Taylor is one of 120 merchant mariner students hoping her hard work in Oregon’s dampest corner will pay off in a better future.

Related: Civilian Conservation Corps

The Job Corps was started in 1964 under the administration of President Johnson as a central part of his "War on Poverty." It was designed to be a safe, residential job-training program modeled after the Depression-era Civilian Conservation Corps  to train people between the ages of 16 and 24 for work in a variety of industries, all at no cost to the student.

When we caught up with her again in December 2017, Taylor was ready to head back to Virginia with her newly minted “AB” (Able Seaman) and “QMED” (Qualified Member of the Engine Department) credentials in-hand.

“It gets you ready for the real world,” Taylor said of the program.

Actually, Taylor has been dealing with the “real world” since long before she joined Job Corps.

Seamanship cadet Nadiyah Taylor on her graduation day.

Seamanship cadet Nadiyah Taylor on her graduation day.

Jule Gilfillan / OPB

In 2005, Taylor’s 17-year-old brother Demario Joyner was shot and killed by police outside a Virginia Beach club where Taylor and her friends were attending a teen event. She was 12 years old. By the time Taylor was 18, she was the mother of two young daughters and at 23, she was working three jobs to earn enough to raise them.

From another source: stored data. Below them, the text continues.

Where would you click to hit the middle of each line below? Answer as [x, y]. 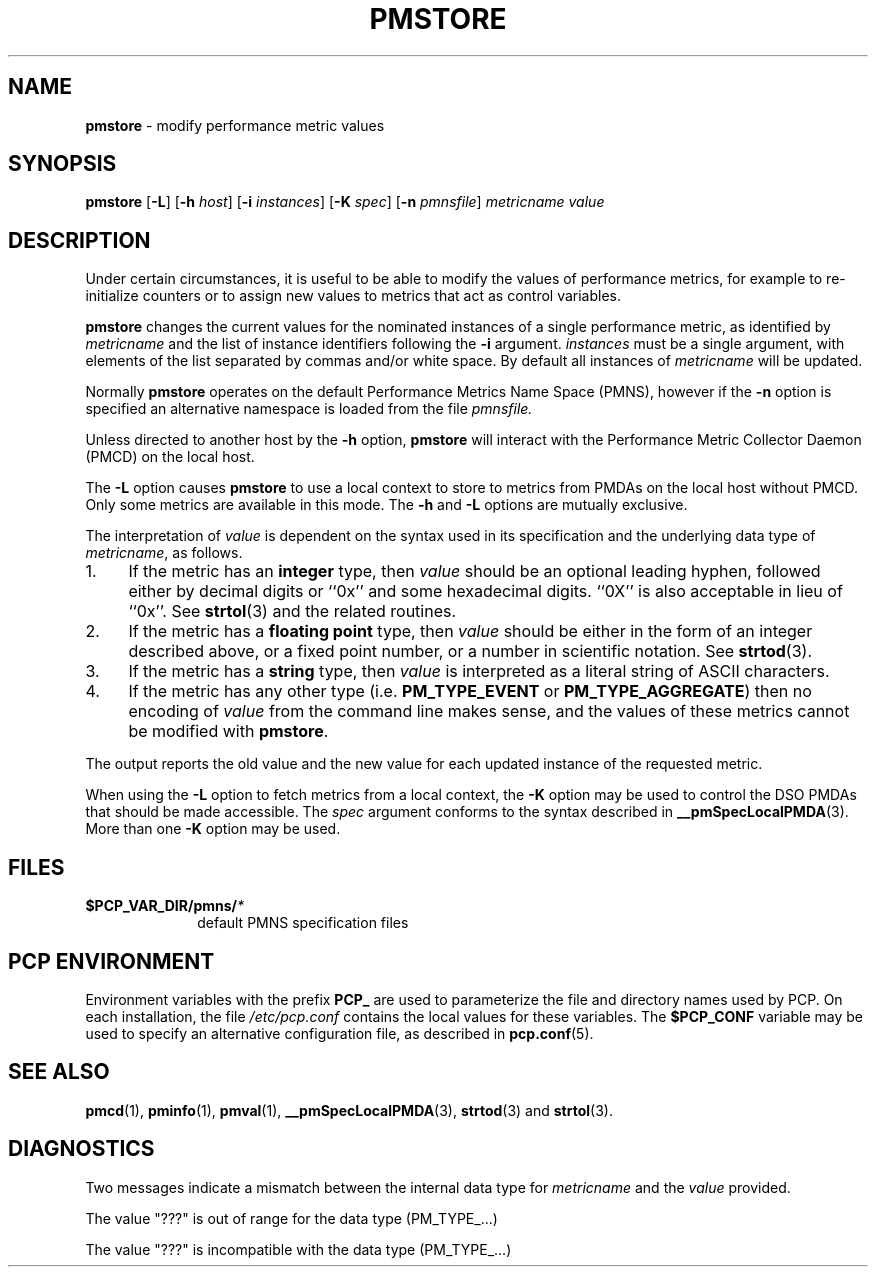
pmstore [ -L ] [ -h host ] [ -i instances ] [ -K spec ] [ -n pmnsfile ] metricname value [345, 202]
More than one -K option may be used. [213, 829]
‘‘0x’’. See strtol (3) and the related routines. [292, 611]
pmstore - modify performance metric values [235, 125]
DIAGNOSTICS [81, 1149]
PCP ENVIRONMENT [111, 961]
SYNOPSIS [62, 164]
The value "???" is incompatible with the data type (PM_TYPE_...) [298, 1249]
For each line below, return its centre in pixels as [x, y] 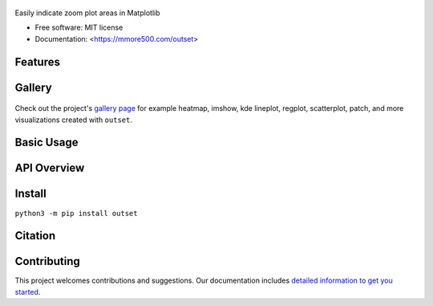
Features [37, 61]
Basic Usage [47, 143]
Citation [35, 236]
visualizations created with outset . [73, 120]
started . [28, 292]
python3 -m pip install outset [76, 213]
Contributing [47, 261]
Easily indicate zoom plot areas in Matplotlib [87, 13]
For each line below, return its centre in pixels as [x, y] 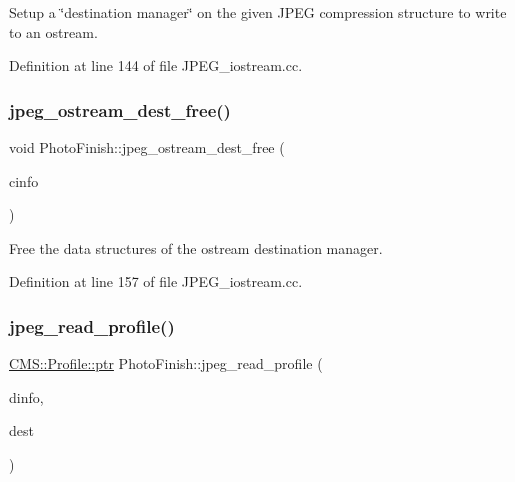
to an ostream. [53, 31]
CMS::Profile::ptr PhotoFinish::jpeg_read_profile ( [166, 363]
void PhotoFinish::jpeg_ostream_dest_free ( [147, 147]
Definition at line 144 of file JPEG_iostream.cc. [156, 65]
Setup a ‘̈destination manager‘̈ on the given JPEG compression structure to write [258, 12]
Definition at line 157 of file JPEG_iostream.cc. [156, 281]
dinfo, [26, 396]
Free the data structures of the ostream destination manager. [196, 247]
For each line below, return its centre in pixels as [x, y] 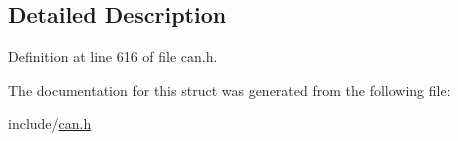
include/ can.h [50, 123]
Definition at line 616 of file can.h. [113, 56]
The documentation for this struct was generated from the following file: [229, 89]
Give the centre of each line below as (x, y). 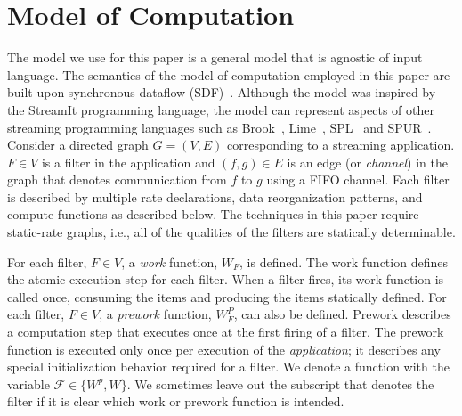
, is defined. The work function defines (344, 261)
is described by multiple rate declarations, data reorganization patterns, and (215, 196)
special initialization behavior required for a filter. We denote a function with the (228, 367)
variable (28, 383)
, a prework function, (155, 314)
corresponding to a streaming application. (341, 145)
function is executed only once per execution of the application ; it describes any (224, 349)
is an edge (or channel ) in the (367, 162)
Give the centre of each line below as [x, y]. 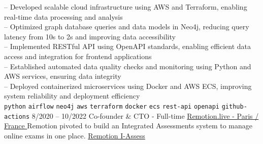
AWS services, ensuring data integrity [63, 76]
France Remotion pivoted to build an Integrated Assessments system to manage [128, 126]
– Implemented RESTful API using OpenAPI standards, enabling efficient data [128, 46]
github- [234, 106]
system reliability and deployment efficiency [72, 96]
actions [17, 116]
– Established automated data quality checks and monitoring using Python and [128, 66]
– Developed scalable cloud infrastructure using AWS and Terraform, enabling [126, 7]
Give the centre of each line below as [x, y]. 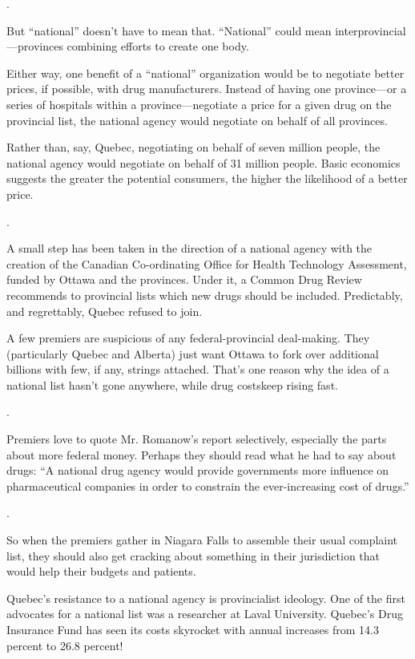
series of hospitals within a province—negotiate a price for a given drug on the [199, 104]
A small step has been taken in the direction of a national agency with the [189, 248]
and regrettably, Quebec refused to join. [105, 311]
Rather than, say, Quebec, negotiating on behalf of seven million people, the [193, 147]
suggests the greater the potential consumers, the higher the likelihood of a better [207, 178]
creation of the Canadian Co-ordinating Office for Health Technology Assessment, [207, 263]
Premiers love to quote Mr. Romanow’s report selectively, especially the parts [197, 439]
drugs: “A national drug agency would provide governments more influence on [198, 470]

At 24, Taylor became the seamanship program’s first African-American woman to graduate with both her AB and QMED credentials. On graduation day, she reflected on her brother Demario.

“He’d be excited. I’m kind of living his dream, you know,” she said, recalling how her brother was planning to become a marine seaman before he was killed. “It’s like he’s here.”

“The young men and women that come here, they don’t have a lot of opportunities,” says Len Tumbarello, a retired Coast Guard captain and director of the Tongue Point Job Corps Seamanship program. “They’ve had some tough things happen in their life. They need some financial help and knowing that they get three meals, a roof over their head, training, a place to go Monday through Sunday is a good thing.”

More than half of seamanship students come from underserved communities and are economically challenged. Students can earn their high school diplomas or GEDs while in the program. Some also go on to the MERTS program (Marine and Environmental Research and Training Center) at Clatsop Community College for advanced maritime courses, Tumbarello said.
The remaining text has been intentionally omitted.